= Work task =
In the data below, how many lines include the string "just"? Give only the number.

= Stored data entries =
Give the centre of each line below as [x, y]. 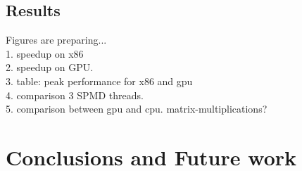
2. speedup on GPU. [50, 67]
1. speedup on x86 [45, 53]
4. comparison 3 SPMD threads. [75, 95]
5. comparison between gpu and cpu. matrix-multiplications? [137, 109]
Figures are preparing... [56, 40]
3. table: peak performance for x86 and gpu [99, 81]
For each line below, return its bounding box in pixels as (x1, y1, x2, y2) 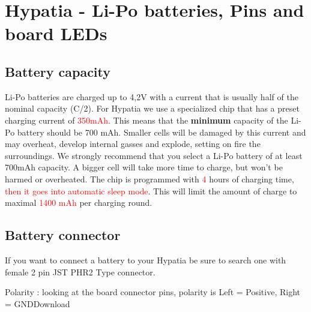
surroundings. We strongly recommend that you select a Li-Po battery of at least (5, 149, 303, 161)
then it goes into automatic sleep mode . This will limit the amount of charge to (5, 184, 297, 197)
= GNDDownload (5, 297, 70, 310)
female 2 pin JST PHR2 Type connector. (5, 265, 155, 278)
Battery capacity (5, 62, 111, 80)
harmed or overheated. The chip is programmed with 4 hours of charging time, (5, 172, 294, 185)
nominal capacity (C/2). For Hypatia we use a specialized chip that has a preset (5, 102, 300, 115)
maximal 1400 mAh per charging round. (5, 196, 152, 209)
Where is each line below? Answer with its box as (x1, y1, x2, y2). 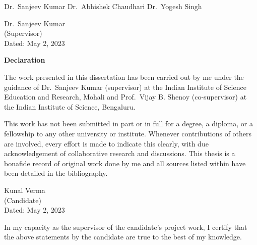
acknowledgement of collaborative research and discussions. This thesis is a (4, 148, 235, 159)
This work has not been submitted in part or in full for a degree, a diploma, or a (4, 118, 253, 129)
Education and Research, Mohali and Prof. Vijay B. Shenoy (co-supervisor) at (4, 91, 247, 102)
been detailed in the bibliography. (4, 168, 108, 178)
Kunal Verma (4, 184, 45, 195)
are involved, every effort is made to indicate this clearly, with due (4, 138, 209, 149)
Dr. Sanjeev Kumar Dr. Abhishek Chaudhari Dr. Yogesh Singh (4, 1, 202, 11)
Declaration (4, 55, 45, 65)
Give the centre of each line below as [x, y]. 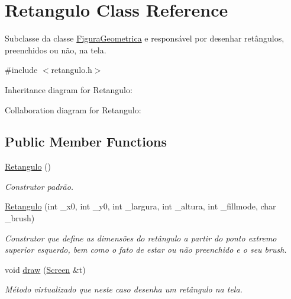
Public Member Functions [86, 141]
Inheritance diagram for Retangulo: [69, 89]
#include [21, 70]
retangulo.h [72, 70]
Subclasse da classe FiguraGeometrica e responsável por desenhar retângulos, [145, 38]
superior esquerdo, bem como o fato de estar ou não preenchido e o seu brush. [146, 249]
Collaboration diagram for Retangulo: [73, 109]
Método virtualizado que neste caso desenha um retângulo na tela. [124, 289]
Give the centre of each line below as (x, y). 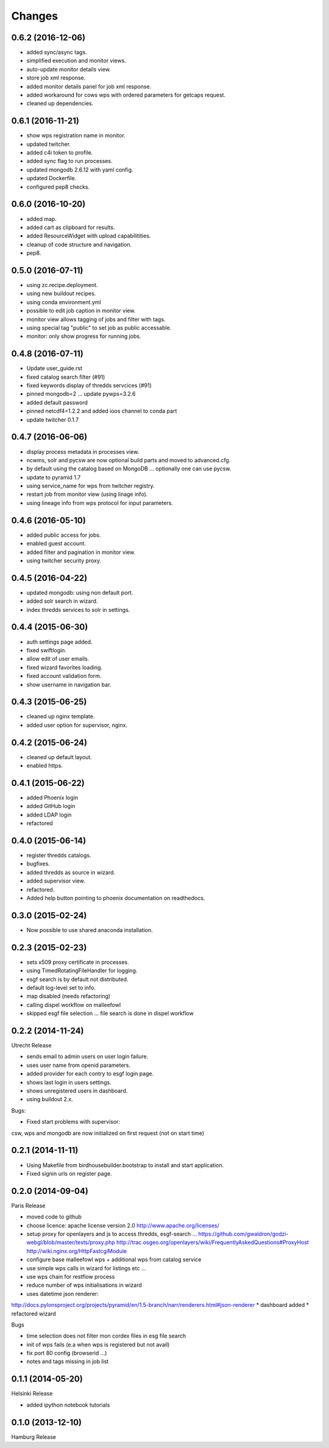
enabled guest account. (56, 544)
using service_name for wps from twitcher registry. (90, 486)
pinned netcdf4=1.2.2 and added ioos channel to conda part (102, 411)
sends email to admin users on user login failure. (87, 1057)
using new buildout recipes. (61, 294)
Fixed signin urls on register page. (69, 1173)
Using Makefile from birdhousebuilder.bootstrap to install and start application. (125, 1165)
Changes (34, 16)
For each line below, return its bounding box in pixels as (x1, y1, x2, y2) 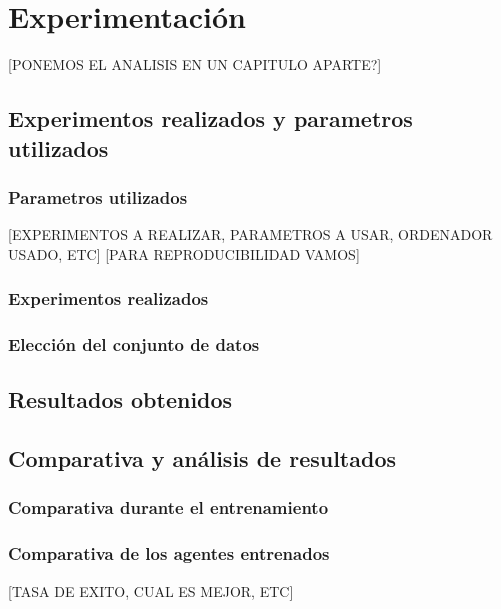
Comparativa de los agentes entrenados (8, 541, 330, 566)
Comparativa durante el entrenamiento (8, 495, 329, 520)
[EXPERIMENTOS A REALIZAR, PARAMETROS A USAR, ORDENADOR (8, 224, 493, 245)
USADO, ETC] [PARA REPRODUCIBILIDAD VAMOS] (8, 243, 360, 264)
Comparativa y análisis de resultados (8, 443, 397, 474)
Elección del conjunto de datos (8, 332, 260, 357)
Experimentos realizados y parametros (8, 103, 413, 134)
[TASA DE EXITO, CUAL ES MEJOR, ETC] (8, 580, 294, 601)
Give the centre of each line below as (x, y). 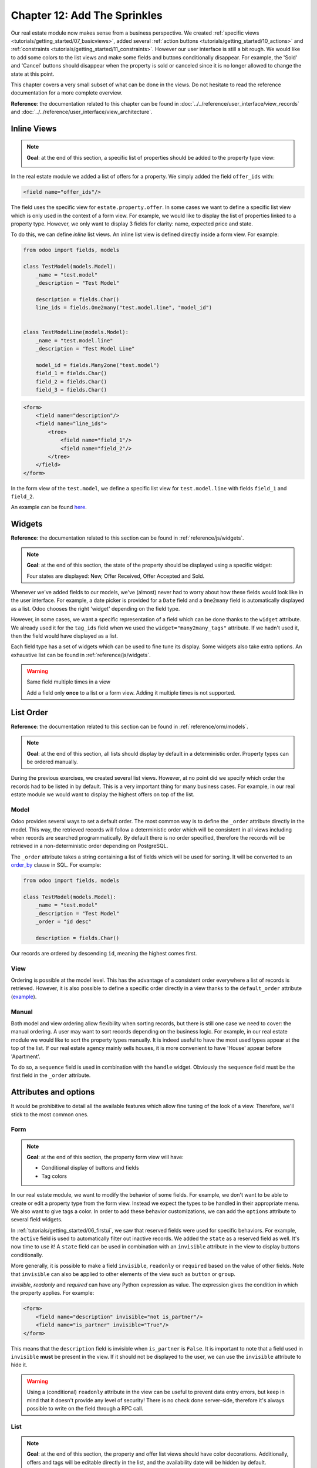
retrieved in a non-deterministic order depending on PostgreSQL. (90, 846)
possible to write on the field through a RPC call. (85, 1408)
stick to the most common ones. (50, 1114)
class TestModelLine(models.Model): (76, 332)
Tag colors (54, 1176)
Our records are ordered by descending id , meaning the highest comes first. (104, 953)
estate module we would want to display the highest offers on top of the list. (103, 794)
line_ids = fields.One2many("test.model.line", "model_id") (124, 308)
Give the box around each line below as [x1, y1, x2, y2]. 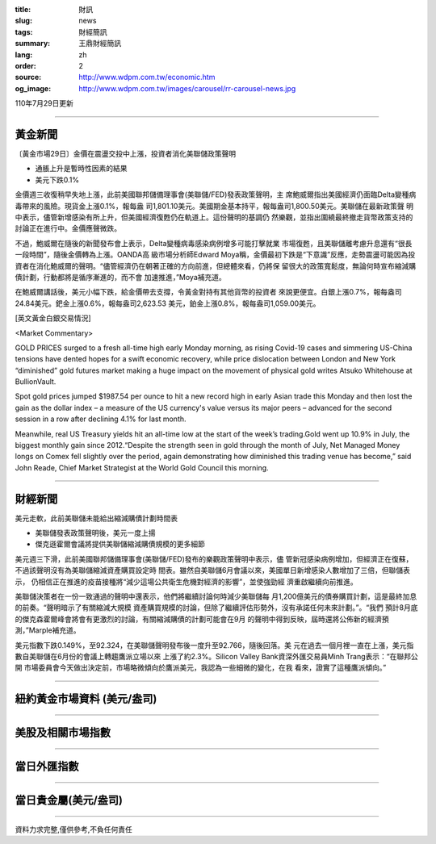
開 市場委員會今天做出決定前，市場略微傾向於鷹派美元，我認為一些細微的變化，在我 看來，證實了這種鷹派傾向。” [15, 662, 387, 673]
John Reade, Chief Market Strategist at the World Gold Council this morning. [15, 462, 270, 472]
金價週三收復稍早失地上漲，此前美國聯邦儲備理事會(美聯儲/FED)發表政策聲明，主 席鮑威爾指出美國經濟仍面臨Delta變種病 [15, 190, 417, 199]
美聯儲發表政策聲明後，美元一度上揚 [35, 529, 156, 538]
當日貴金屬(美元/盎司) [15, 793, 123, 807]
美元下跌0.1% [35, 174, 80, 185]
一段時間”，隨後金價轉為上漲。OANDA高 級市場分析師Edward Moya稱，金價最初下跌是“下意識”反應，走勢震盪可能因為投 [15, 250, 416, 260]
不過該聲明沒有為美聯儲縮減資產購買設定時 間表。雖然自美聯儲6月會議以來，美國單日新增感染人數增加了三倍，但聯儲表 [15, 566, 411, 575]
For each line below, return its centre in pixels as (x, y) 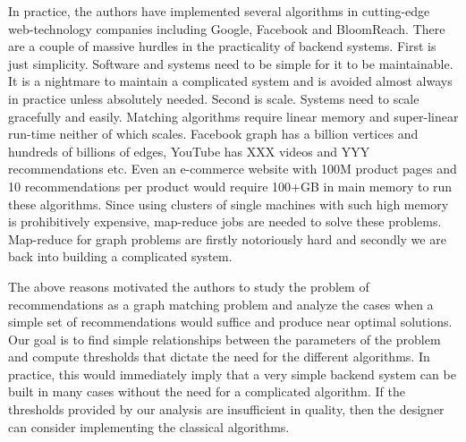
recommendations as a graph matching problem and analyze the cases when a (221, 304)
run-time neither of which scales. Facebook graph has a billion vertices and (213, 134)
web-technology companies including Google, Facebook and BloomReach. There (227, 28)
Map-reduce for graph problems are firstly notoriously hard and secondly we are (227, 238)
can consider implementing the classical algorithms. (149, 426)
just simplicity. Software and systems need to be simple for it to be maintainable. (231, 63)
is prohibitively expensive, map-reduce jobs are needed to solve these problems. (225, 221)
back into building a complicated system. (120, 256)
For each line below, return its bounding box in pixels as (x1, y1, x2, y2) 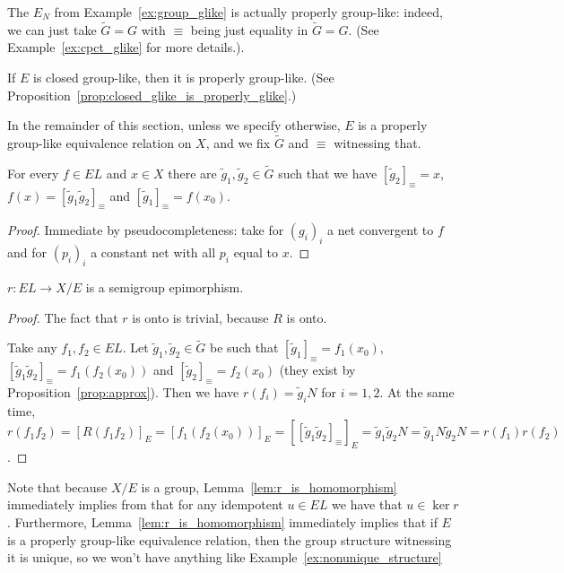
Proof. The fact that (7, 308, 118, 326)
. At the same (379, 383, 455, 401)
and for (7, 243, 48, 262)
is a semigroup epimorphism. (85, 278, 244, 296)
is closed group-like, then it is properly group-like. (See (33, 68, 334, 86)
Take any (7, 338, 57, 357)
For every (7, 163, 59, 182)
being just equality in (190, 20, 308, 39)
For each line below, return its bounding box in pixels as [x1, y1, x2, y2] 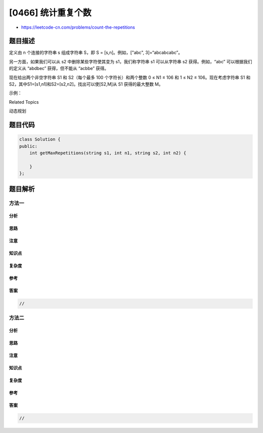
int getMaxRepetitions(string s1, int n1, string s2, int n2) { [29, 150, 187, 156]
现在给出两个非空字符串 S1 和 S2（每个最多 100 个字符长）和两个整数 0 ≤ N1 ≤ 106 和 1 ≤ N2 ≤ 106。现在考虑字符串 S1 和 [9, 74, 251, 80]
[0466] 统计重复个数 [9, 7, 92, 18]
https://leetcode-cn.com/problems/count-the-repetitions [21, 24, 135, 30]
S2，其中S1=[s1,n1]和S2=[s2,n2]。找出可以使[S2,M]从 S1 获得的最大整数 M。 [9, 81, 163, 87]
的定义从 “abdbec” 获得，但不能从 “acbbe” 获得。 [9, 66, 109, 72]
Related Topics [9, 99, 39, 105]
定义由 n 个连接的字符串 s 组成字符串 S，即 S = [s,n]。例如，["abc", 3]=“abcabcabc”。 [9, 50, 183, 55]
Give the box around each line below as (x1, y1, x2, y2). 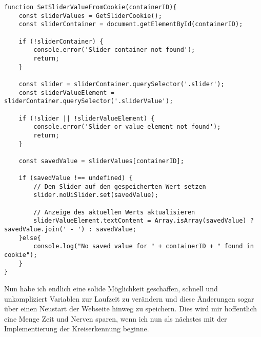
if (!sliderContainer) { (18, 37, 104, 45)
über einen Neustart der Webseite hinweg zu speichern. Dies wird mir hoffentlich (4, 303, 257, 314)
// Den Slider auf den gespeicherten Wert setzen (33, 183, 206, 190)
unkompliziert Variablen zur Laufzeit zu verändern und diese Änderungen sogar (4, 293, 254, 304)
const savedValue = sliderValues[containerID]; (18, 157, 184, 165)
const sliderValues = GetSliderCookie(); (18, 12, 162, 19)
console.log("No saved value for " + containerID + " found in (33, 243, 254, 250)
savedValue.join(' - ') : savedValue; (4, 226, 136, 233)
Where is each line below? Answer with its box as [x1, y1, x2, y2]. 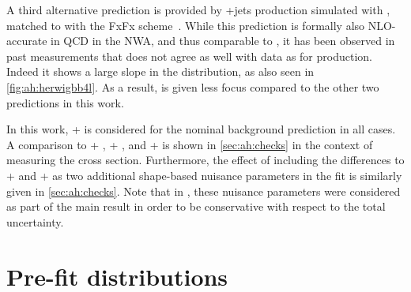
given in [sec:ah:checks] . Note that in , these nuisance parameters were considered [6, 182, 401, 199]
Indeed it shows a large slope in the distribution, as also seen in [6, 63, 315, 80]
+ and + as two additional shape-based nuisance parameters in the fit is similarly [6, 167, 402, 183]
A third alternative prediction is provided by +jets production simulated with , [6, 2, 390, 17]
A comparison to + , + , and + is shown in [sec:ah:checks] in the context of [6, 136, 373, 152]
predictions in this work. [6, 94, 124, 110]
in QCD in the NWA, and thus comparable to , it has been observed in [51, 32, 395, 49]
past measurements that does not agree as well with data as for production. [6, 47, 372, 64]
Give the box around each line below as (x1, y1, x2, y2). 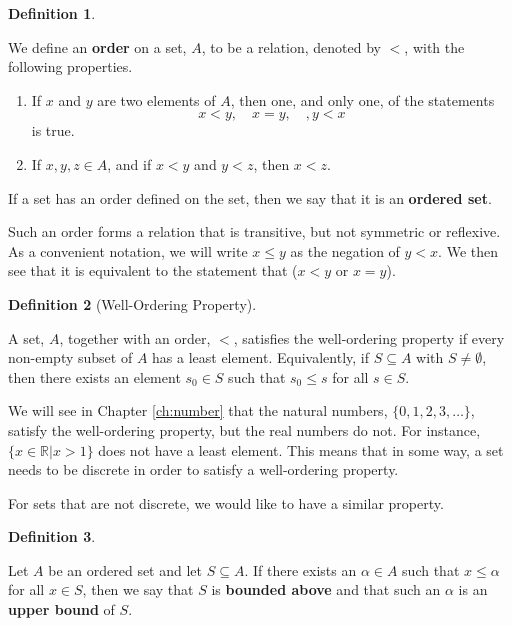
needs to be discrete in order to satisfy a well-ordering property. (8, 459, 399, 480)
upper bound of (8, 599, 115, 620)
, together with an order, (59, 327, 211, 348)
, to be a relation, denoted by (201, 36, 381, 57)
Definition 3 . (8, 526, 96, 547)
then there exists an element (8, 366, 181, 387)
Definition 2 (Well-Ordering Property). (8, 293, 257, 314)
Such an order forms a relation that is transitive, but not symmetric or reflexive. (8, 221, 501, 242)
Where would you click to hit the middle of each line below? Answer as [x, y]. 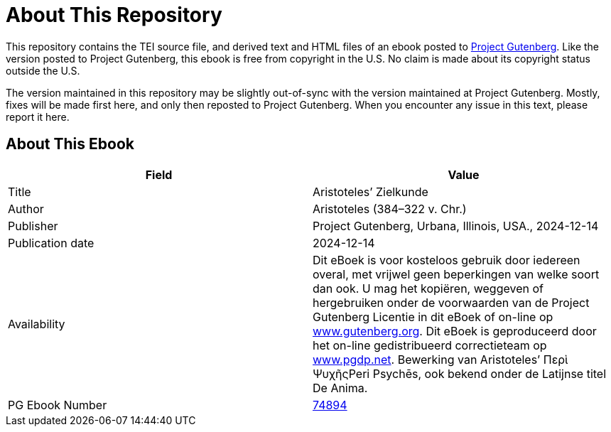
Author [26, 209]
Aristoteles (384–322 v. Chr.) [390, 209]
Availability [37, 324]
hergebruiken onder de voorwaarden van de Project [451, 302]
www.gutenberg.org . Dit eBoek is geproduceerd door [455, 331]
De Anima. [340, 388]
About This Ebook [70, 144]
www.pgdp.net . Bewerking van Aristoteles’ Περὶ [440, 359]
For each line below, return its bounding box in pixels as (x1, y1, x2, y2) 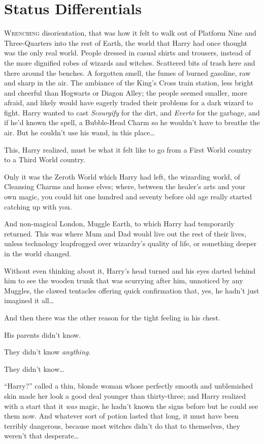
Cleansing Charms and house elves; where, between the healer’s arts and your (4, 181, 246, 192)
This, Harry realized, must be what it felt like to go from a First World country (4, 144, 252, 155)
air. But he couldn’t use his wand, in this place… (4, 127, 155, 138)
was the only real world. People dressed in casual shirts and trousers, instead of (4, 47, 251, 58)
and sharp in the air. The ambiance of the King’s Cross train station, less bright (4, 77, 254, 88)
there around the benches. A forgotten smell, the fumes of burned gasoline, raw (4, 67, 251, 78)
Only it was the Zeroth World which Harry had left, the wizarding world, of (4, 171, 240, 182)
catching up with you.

= Exercise answer =
2